◆ **Brief**: In the records below, find the line containing "SII, d.h. von" and the line containing "Hardware/Software Installation (167, 218)". Give again exactly those lines and every line between them, omitting the pictures.

Items listed in a dataset:

+===+

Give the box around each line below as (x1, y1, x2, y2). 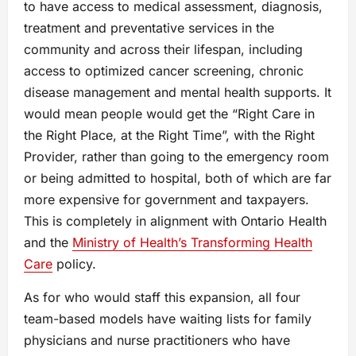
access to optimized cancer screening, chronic (24, 62, 304, 79)
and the (24, 234, 72, 250)
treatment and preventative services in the (24, 19, 274, 36)
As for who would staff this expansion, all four (24, 288, 300, 305)
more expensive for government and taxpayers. (24, 191, 313, 207)
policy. (52, 255, 96, 272)
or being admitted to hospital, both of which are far (24, 169, 331, 186)
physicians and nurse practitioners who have (24, 331, 290, 348)
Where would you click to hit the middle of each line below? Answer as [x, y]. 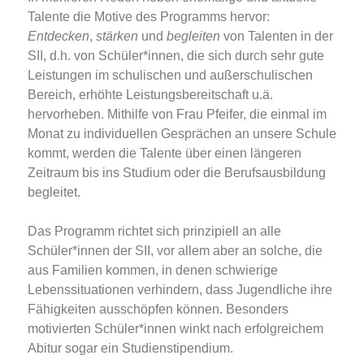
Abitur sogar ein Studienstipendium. [130, 349]
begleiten [193, 37]
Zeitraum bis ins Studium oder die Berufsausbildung [177, 173]
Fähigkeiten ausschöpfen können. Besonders [158, 310]
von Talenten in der [277, 37]
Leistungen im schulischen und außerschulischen [170, 76]
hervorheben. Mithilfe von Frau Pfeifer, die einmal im [177, 115]
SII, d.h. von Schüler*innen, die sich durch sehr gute [176, 56]
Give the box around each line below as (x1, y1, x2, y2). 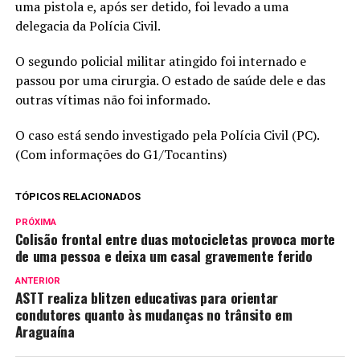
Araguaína (14, 320, 75, 342)
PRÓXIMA (14, 216, 56, 227)
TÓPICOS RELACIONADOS (14, 190, 141, 202)
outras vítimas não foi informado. (14, 90, 211, 108)
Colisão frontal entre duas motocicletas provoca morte (14, 227, 336, 249)
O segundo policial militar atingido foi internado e (14, 51, 306, 70)
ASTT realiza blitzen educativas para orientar (14, 286, 278, 308)
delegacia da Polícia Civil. (14, 16, 161, 35)
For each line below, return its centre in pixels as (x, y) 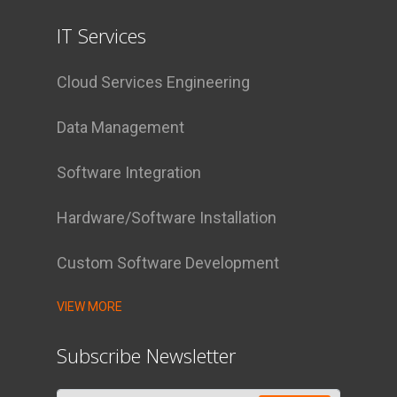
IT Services (102, 36)
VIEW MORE (90, 307)
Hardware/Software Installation (167, 218)
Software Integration (129, 173)
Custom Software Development (168, 263)
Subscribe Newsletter (147, 356)
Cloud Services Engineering (154, 82)
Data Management (121, 128)
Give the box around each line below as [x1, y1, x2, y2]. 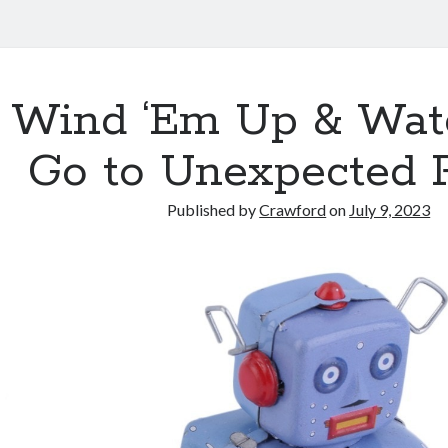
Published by [167, 200, 260, 219]
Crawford [259, 200, 327, 219]
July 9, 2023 [349, 200, 431, 219]
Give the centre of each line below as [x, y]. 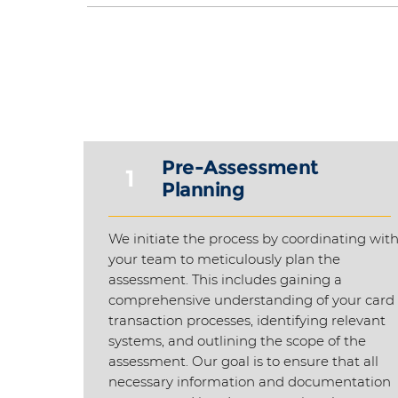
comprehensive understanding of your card [251, 300]
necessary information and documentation [250, 382]
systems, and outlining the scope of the [237, 341]
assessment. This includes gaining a [225, 279]
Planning [203, 190]
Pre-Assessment [240, 167]
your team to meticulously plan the [224, 259]
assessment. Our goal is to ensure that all [243, 361]
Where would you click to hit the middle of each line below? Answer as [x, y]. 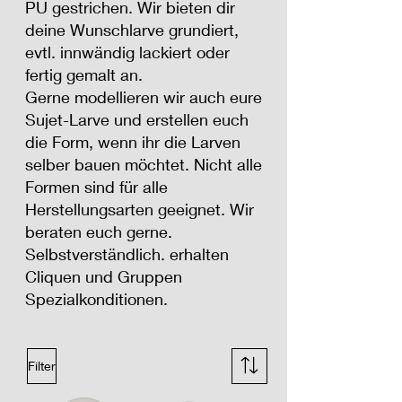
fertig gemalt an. [84, 74]
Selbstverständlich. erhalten [127, 253]
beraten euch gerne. [99, 231]
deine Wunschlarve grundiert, [132, 29]
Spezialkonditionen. [96, 298]
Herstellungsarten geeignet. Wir [140, 209]
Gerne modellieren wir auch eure [144, 96]
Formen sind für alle [96, 186]
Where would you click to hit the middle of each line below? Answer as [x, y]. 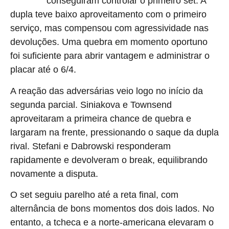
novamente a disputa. [54, 174]
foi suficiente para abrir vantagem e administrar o [110, 56]
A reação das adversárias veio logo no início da [107, 91]
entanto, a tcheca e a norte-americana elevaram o [112, 223]
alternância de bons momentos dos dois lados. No [112, 209]
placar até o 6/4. [43, 70]
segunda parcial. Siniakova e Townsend [91, 105]
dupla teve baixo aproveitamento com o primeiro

+===+

◆ **Answer**:
SII, d.h. von Schüler*innen, die sich durch sehr gute [176, 56]
Give the box around each line below as (x1, y1, x2, y2). 
Araguaína (14, 320, 75, 342)
PRÓXIMA (14, 216, 56, 227)
TÓPICOS RELACIONADOS (14, 190, 141, 202)
outras vítimas não foi informado. (14, 90, 211, 108)
Colisão frontal entre duas motocicletas provoca morte (14, 227, 336, 249)
O segundo policial militar atingido foi internado e (14, 51, 306, 70)
ASTT realiza blitzen educativas para orientar (14, 286, 278, 308)
delegacia da Polícia Civil. (14, 16, 161, 35)
For each line below, return its centre in pixels as (x, y) 
IT Services (102, 36)
VIEW MORE (90, 307)
Hardware/Software Installation (167, 218)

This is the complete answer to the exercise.